The Student Resistance Handbook
THE STUDENT RESISTANCE HANDBOOK
Are you in Elementary School, Middle School, or High School?
Do you hate every minute of being in school and resent being forced to go?
Do you want to fight back against the system?

About the Author!
The Student Resistance Handbook provides information on how to undermine the operation of public schools. The public school system breeds helplessness by depriving students of control over their lives.
Cevin Soling is a writer, documentary filmmaker, and academic scholar. He has graduate degrees from Harvard University in English and Education and is pursuing two more degrees at Harvard in Journalism and Public Policy. Soling produced and directed the first theatrically released documentary on education, The War on Kids, which shows how American public schools have become modeled after prisons in response to fear and a burgeoning intolerance of youth.
Soling’s films have won many awards and received accolades from The New York Times, Variety, The Huffington Post and numerous other media outlets. He has been a featured guest on The Colbert Report, The Dr. Nancy Show, The Kennedy Show, The Joey Reynolds Show, The Leonard Lopate Show, and many other broadcasts. His articles have appeared in The Atlantic, Forbes, Wired, Healthy Living, MindShift, and other outlets and he had delivered a TEDx Talk on the harms caused by the public school system.

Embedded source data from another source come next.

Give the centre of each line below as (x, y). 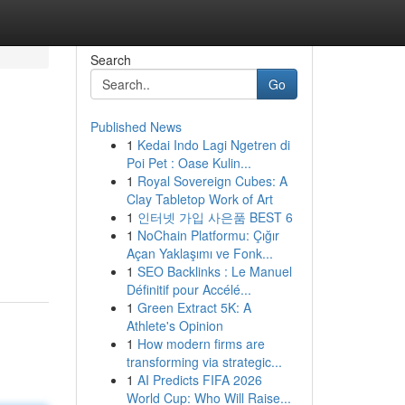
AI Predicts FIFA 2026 (199, 380)
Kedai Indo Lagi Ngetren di (213, 145)
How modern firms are (201, 344)
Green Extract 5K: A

Stop being victimized by the school system and learn how to fight back.
The Student Resistance Handbook is written for revolutionaries of all ages who want to learn techniques that students can use to destabilize the American public education system.

Table Of Contents
Introduction
What are Your Demands?
The Mission
Why Resist?
Who is the Enemy?
Bad Arguments in Defense of Schooling
Tactics
Public Statements
Symbolic Displays
Systemic Disruption
Resistance and Non-Cooperation
Overload the System
Targeting Individuals
Handling Punishment
CIA Strategies
Tools and Resources
FAQ's
Schools are factories of human rights violations. If students were deemed to be “enemy combatants,” conditions at schools would be considered war crimes in violation of ten different Articles of the Third Geneva Convention which govern discipline, labor demands, personal effects, general health and well-being, diet, and exposure to humiliation. They are ineffective at teaching literacy as documented by the Department of Education. They fail to impart work skills, and they fail to create citizens who understand democratic values. They do succeed at instilling depression, anxiety, stress, aggression, and learned helplessness.
Children learn very little in school that is constructive as the Department of Education studies clearly show. Many of those who demonstrate proficiency learned those skills at home. The flawed assumption many people make is that because most kids hate school, they hate learning. There is no connection between hating being in an abusive environment where your thoughts and actions are controlled that you are forcibly confined and learning. All people are born with a desire for knowledge. School subvert that impulse by conditioning people to associate learning with suffering.
Are students required by law to attend where there are subjected to an autocratic hierarchy with them at the bottom, and inflexible regimen that governs where they must be and what they may think, and forces to associate with people they don’t like? Given that defines all public schools, the answer is yes. In addition, the so-called better schools appear to have higher suicide rates. Given that 1 in 12 students, on average, attempt suicide, the notion what one considers to be a “good school” should be called into question.
In order to survive in a classroom, the very first lesson every teacher must impart is obedience to authority. The teacher may mean well, but all of that is immediately undermined by the structure of schooling so they have no choice but to engage in abusive behavior. Their primary mission is to suppress dissent. Their second mission is to adhere to a rigid curriculum and evaluate students accordingly. This means that the second lesson students learn is that they will never be able to pursue their own interests. Combined, these feature and others present a violent assault on students’ capacity for empathy and creativity. Not only do schools promote mental illness, they make children, on the whole, into objectively worse people whose capacity for insight and concern for others is diminished by the schooling experience. Teachers might mean well, but by participating in this process, even with the best intentions, they are implicated.
School administratorsand resource officers arrest or physically beat children for being disrespectful, for not responding quickly enough to orders, or for spilling food. None of these are crimes and yet students are assaulted and/or handcuffed and charged as though they were. Schools have tremendous free reign to engage in heinous abuse without any legitimate justification. Of course, students can get in trouble for just about anything if a teacher or administrator does not like them or is simply indifferent.
Students are forced against their will to be confined to an autocratic environment where they are almost completely powerless. Even if students don’t take any action, just knowing that they can take steps to undermine the system provides a great deal of consolation that can help them cope with the stress of the environment. Optimally, the concept of exploiting the internal contradictions of the system will catch on and spread such that the model that is founded on social efficiency is no longer tenable and students succeed in taking down the system so they can pursue their interests and get a real education.